Of all the lines in the entries below, give again exactly those starting at the line containing "在求職了。 其實另一伴也知道我已有辭意，我有答..." and ending at the line containing "新聞 /氣象 股市 個人新聞台 廣告刊登 加入聯播網 全球購物", both ends included, and no others.

(Saved data entries)
______
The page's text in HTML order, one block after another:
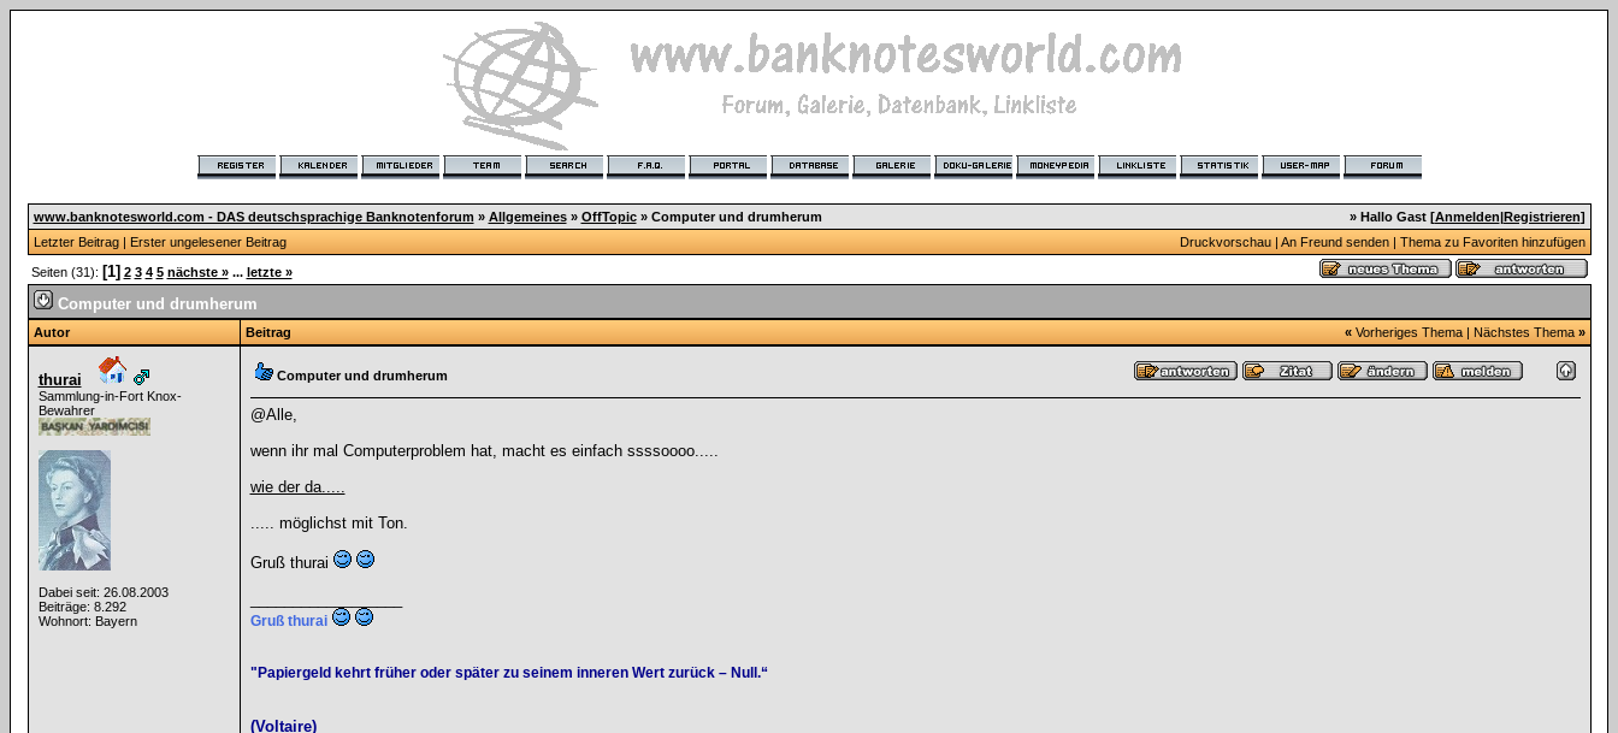
www.banknotesworld.com - DAS deutschsprachige Banknotenforum » Allgemeines» OffTopic» Computer und drumherum » Hallo Gast [Anmelden|Registrieren]
Letzter Beitrag| Erster ungelesener Beitrag Druckvorschau| An Freund senden| Thema zu Favoriten hinzufügen
Seiten (31): [1] 2 3 4 5 nächste » ... letzte »
Computer und drumherum
Autor Beitrag « Vorheriges Thema| Nächstes Thema »
thurai
Sammlung-in-Fort Knox-
Bewahrer
Dabei seit: 26.08.2003
Beiträge: 8.292
Wohnort: Bayern
Computer und drumherum
@Alle,
wenn ihr mal Computerproblem hat, macht es einfach ssssoooo.....
wie der da.....
..... möglichst mit Ton.
Gruß thurai
Gruß thurai
"Papiergeld kehrt früher oder später zu seinem inneren Wert zurück – Null.“
(Voltaire)
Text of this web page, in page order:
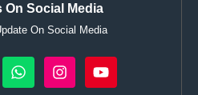
On Social Media
On Social Media
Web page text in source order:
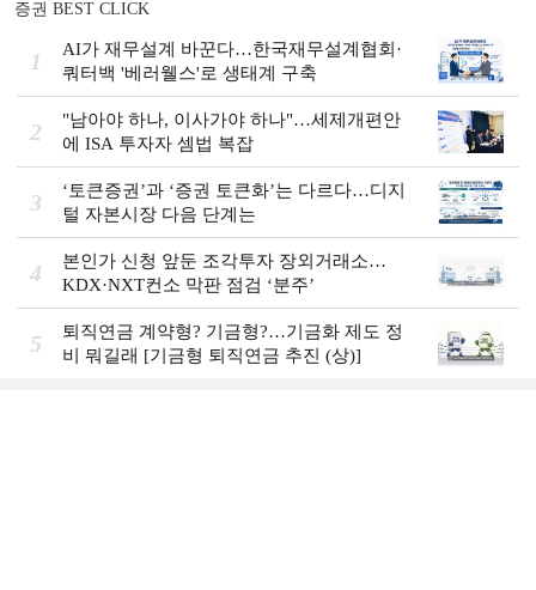
증권 BEST CLICK
1
AI가 재무설계 바꾼다…한국재무설계협회·
쿼터백 '베러웰스'로 생태계 구축
2
"남아야 하나, 이사가야 하나"…세제개편안
에 ISA 투자자 셈법 복잡
3
‘토큰증권’과 ‘증권 토큰화’는 다르다…디지
털 자본시장 다음 단계는
4
본인가 신청 앞둔 조각투자 장외거래소…
KDX·NXT컨소 막판 점검 ‘분주’
5
퇴직연금 계약형? 기금형?…기금화 제도 정
비 뭐길래 [기금형 퇴직연금 추진 (상)]
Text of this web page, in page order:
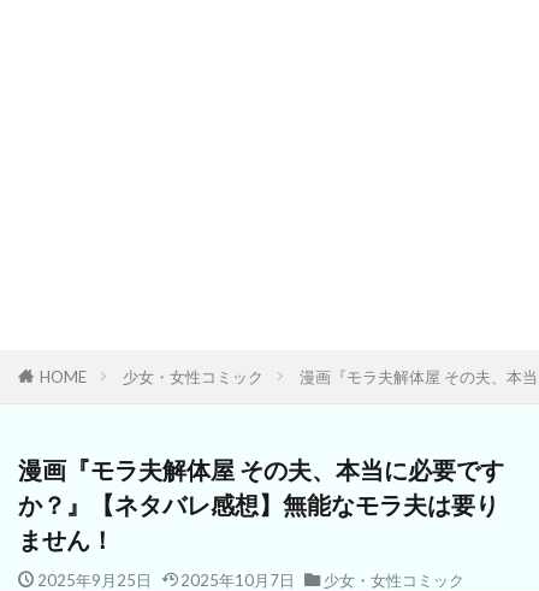
HOME 少女・女性コミック 漫画『モラ夫解体屋 その夫、本
漫画『モラ夫解体屋 その夫、本当に必要です
か？』【ネタバレ感想】無能なモラ夫は要り
ません！
2025年9月25日 2025年10月7日 少女・女性コミック
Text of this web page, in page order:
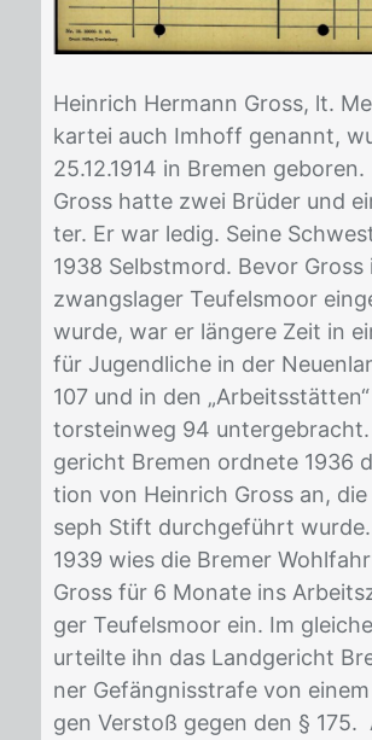
Hein­rich Her­mann Gross, lt.
kar­tei auch Im­hoff ge­nannt,
25.12.1914 in Bre­men
Gross hat­te zwei Brü­der und
ter. Er war le­dig. Sei­ne
1938 Selbst­mord. Be­vor
zwangs­la­ger Teu­fels­moor
wur­de, war er län­ge­re Zeit in
für Ju­gend­li­che in der
107 und in den
tor­stein­weg 94
ge­richt Bre­men ord­ne­te 1936
ti­on von Hein­rich Gross an,
seph Stift durch­ge­führt
1939 wies die Bre­mer
Gross für 6 Mo­na­te ins
ger Teu­fels­moor ein. Im
ur­teil­te ihn das Land­ge­richt
ner Ge­fäng­nis­stra­fe von
gen Ver­stoß ge­gen den § 175.
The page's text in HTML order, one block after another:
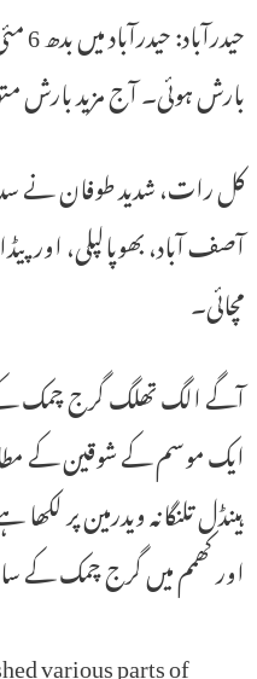
بارش ہوئی۔ آج مزید بارش
کل رات، شدید طوفان نے
آصف آباد، بھوپالپلی، اور
مچائی۔
آگے الگ تھلگ گرج چمک
ایک موسم کے شوقین کے
ہینڈل تلنگانہ ویدرمین پر
اور کھمم میں گرج چمک کے
various parts of
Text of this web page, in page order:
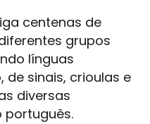
centenas de
grupos
línguas
de sinais, crioulas e
diversas
português.
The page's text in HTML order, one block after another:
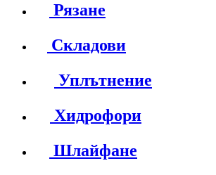
Рязане
Складови
Уплътнение
Хидрофори
Шлайфане
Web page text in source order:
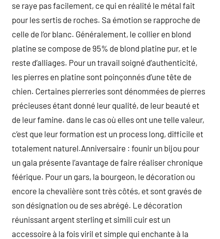
se raye pas facilement, ce qui en réalité le métal fait
pour les sertis de roches. Sa émotion se rapproche de
celle de l’or blanc. Généralement, le collier en blond
platine se compose de 95% de blond platine pur, et le
reste d’alliages. Pour un travail soigné d’authenticité,
les pierres en platine sont poinçonnés d’une tête de
chien. Certaines pierreries sont dénommées de pierres
précieuses étant donné leur qualité, de leur beauté et
de leur famine. dans le cas où elles ont une telle valeur,
c’est que leur formation est un process long, difficile et
totalement naturel.Anniversaire : founir un bijou pour
un gala présente l’avantage de faire réaliser chronique
féérique. Pour un gars, la bourgeon, le décoration ou
encore la chevalière sont très côtés, et sont gravés de
son désignation ou de ses abrégé. Le décoration
réunissant argent sterling et simili cuir est un
accessoire à la fois viril et simple qui enchante à la
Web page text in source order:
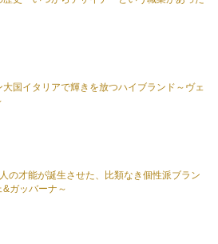
大国イタリアで輝きを放つハイブランド～ヴェ
の才能が誕生させた、比類なき個性派ブラン
&ガッバーナ～
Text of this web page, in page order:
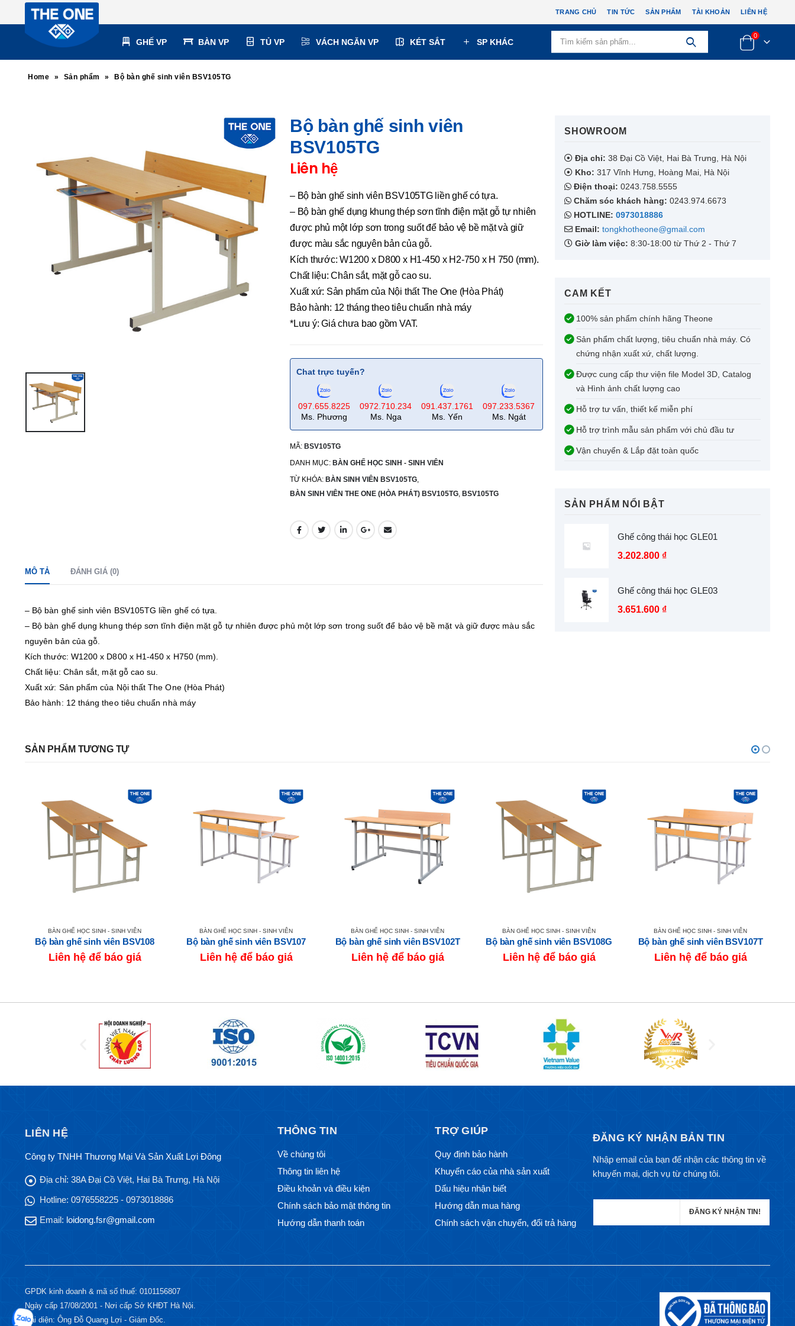
TRANG CHỦ TIN TỨC SẢN PHẨM TÀI KHOẢN LIÊN HỆ
GHẾ VP BÀN VP TỦ VP VÁCH NGĂN VP KÉT SẮT SP KHÁC
0
Home » Sản phẩm » Bộ bàn ghế sinh viên BSV105TG
Bộ bàn ghế sinh viên
BSV105TG
Liên hệ
– Bộ bàn ghế sinh viên BSV105TG liền ghế có tựa.
– Bộ bàn ghế dụng khung thép sơn tĩnh điện mặt gỗ tự nhiên
được phủ một lớp sơn trong suốt để bảo vệ bề mặt và giữ
được màu sắc nguyên bản của gỗ.
Kích thước: W1200 x D800 x H1-450 x H2-750 x H 750 (mm).
Chất liệu: Chân sắt, mặt gỗ cao su.
Xuất xứ: Sản phẩm của Nội thất The One (Hòa Phát)
Bảo hành: 12 tháng theo tiêu chuẩn nhà máy
*Lưu ý: Giá chưa bao gồm VAT.
Chat trực tuyến?
097.655.8225
Ms. Phương
0972.710.234
Ms. Nga
091.437.1761
Ms. Yến
097.233.5367
Ms. Ngát
MÃ: BSV105TG
DANH MỤC: BÀN GHẾ HỌC SINH - SINH VIÊN
TỪ KHÓA: BÀN SINH VIÊN BSV105TG
BÀN SINH VIÊN THE ONE (HÒA PHÁT) BSV105TG BSV105TG
MÔ TẢ ĐÁNH GIÁ (0)
– Bộ bàn ghế sinh viên BSV105TG liền ghế có tựa.
– Bộ bàn ghế dụng khung thép sơn tĩnh điện mặt gỗ tự nhiên được phủ một lớp sơn trong suốt để bảo vệ bề mặt và giữ được màu sắc
nguyên bản của gỗ.
Kích thước: W1200 x D800 x H1-450 x H750 (mm).
Chất liệu: Chân sắt, mặt gỗ cao su.
Xuất xứ: Sản phẩm của Nội thất The One (Hòa Phát)
Bảo hành: 12 tháng theo tiêu chuẩn nhà máy
SHOWROOM​
Địa chỉ: 38 Đại Cồ Việt, Hai Bà Trưng, Hà Nội
Kho: 317 Vĩnh Hưng, Hoàng Mai, Hà Nội
Điện thoại: 0243.758.5555
Chăm sóc khách hàng: 0243.974.6673
HOTLINE: 0973018886
Email: tongkhotheone@gmail.com
Giờ làm việc: 8:30-18:00 từ Thứ 2 - Thứ 7
CAM KẾT​
100% sản phẩm chính hãng Theone
Sản phẩm chất lượng, tiêu chuẩn nhà máy. Có
chứng nhận xuất xứ, chất lượng.
Được cung cấp thư viện file Model 3D, Catalog
và Hình ảnh chất lượng cao
Hỗ trợ tư vấn, thiết kế miễn phí
Hỗ trợ trình mẫu sản phẩm với chủ đầu tư
Vận chuyển & Lắp đặt toàn quốc
SẢN PHẨM NỔI BẬT
Ghế công thái học GLE01
3.202.800 ₫
Ghế công thái học GLE03
3.651.600 ₫
SẢN PHẨM TƯƠNG TỰ
BÀN GHẾ HỌC SINH - SINH VIÊN
Bộ bàn ghế sinh viên BSV108
Liên hệ để báo giá
BÀN GHẾ HỌC SINH - SINH VIÊN
Bộ bàn ghế sinh viên BSV107
Liên hệ để báo giá
BÀN GHẾ HỌC SINH - SINH VIÊN
Bộ bàn ghế sinh viên BSV102T
Liên hệ để báo giá
BÀN GHẾ HỌC SINH - SINH VIÊN
Bộ bàn ghế sinh viên BSV108G
Liên hệ để báo giá
BÀN GHẾ HỌC SINH - SINH VIÊN
Bộ bàn ghế sinh viên BSV107T
Liên hệ để báo giá
LIÊN HỆ
Công ty TNHH Thương Mại Và Sản Xuất Lợi Đông
Địa chỉ: 38A Đại Cồ Việt, Hai Bà Trưng, Hà Nội
Hotline: 0976558225 - 0973018886
Email: loidong.fsr@gmail.com
THÔNG TIN
Về chúng tôi
Thông tin liên hệ
Điều khoản và điều kiện
Chính sách bảo mật thông tin
Hướng dẫn thanh toán
TRỢ GIÚP
Quy định bảo hành
Khuyến cáo của nhà sản xuất
Dấu hiệu nhận biết
Hướng dẫn mua hàng
Chính sách vận chuyển, đổi trả hàng
ĐĂNG KÝ NHẬN BẢN TIN
Nhập email của bạn để nhận các thông tin về
khuyến mại, dịch vụ từ chúng tôi.
GPDK kinh doanh & mã số thuế: 0101156807
Ngày cấp 17/08/2001 - Nơi cấp Sở KHĐT Hà Nội.
Đại diện: Ông Đỗ Quang Lợi - Giám Đốc.
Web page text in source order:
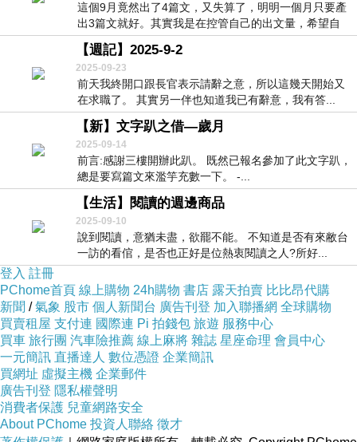
這個9月竟然出了4篇文，又失算了，明明一個月只要產
出3篇文就好。其實我是在控管自己的出文量，希望自
己...
【週記】2025-9-2
2025-09-23
前天我終開口跟長官表示請辭之意，所以這幾天開始又
在求職了。 其實另一伴也知道我已有辭意，我有答...
【新】文字趴之借—歲月
2025-09-14
前言:感謝三樓開辦此趴。 既然已報名參加了此文字趴，
總是要寫篇文來濫竽充數一下。 -...
【生活】閱讀的週邊商品
2025-09-10
說到閱讀，意猶未盡，欲罷不能。 不知道是否有來敝台
一訪的看倌，是否也正好是位熱衷閱讀之人?所好...
登入 註冊
PChome首頁 線上購物 24h購物 書店 露天拍賣 比比昂代購
新聞 /氣象 股市 個人新聞台 廣告刊登 加入聯播網 全球購物
買賣租屋 支付連 國際連 Pi 拍錢包 旅遊 服務中心
買車 旅行團 汽車險推薦 線上麻將 雜誌 星座命理 會員中心
一元簡訊 直播達人 數位憑證 企業簡訊
買網址 虛擬主機 企業郵件
廣告刊登 隱私權聲明
消費者保護 兒童網路安全
About PChome 投資人聯絡 徵才
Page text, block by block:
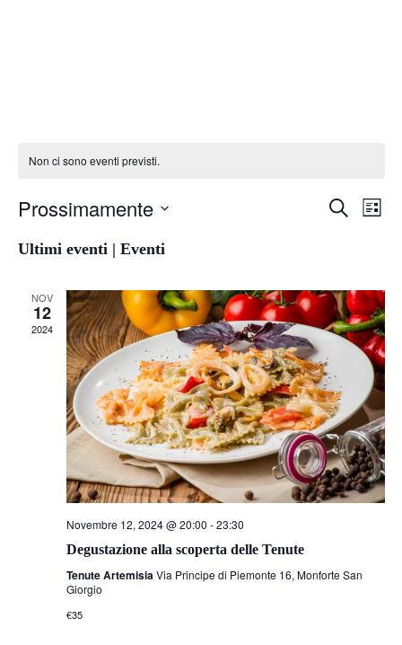
Non ci sono eventi previsti.
Eventi
viste
CercaLista
Prossimamente
la
data.
Ultimi eventi | Eventi
NOV
12
2024
Novembre 12, 2024 @ 20:00 -23:30
Degustazione alla scoperta delle Tenute
Tenute ArtemisiaVia Principe di Piemonte 16, Monforte San
Giorgio
€35
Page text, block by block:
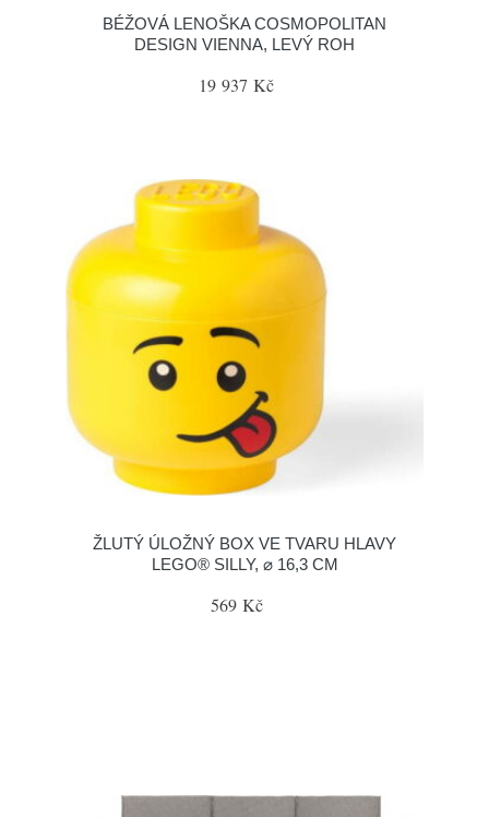
BÉŽOVÁ LENOŠKA COSMOPOLITAN
DESIGN VIENNA, LEVÝ ROH
19 937 Kč
ŽLUTÝ ÚLOŽNÝ BOX VE TVARU HLAVY
LEGO® SILLY, ⌀ 16,3 CM
569 Kč
______
§ YOUR SOLUTION:
在求職了。 其實另一伴也知道我已有辭意，我有答...
【新】文字趴之借—歲月
2025-09-14
前言:感謝三樓開辦此趴。 既然已報名參加了此文字趴，
總是要寫篇文來濫竽充數一下。 -...
【生活】閱讀的週邊商品
2025-09-10
說到閱讀，意猶未盡，欲罷不能。 不知道是否有來敝台
一訪的看倌，是否也正好是位熱衷閱讀之人?所好...
登入 註冊
PChome首頁 線上購物 24h購物 書店 露天拍賣 比比昂代購
新聞 /氣象 股市 個人新聞台 廣告刊登 加入聯播網 全球購物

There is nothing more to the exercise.